This Rare Blue Ice—Normally Found In Glaciers—Is Piling Up In Michigan
Tourists are flocking to see this rare sight—and do you know what causes it to appear blue?
Folks in northern Michigan are getting to enjoy a phenomenon normally only seen in glaciers: blue ice, piled up in the Straits of Mackinac.
Photographer Kim Mettler has lived in the area for about two years and had never seen blue ice there before. She drove about an hour on Tuesday to take pictures near the Mackinac Bridge.
“We had a warm-up here in Northern Michigan, which is why I went out that day,” she said. “It was about 40 degrees with partly cloudy skies.”
She saw a lot of people clamber dangerously far into the frozen straits, which separate Lake Michigan and Lake Huron, to explore.
The ice isn’t really blue.

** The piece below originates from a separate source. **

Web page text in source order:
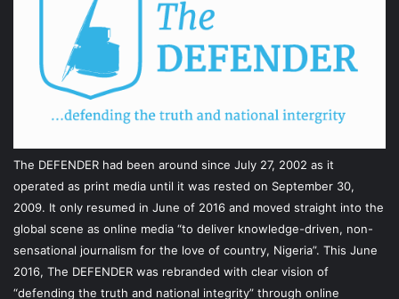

It gets its otherworldly glow because it doesn’t have bubbles in it, so it easily reflects the blue part of white light.
A wind storm over the weekend piled up chunks of ice on the shore in Mackinaw City.
Resident Rick Caldwell told the Detroit Free Press that locals haven’t seen blue ice like this in seven years. Caldwell works as a front desk manager at a local hotel, and he said the “tourism has been crazy.” He said the hotel chain he works for, Hampton Inn, even had to open other hotels nearby—that were presumably closed for the ordinarily slow winter season—to accommodate the influx.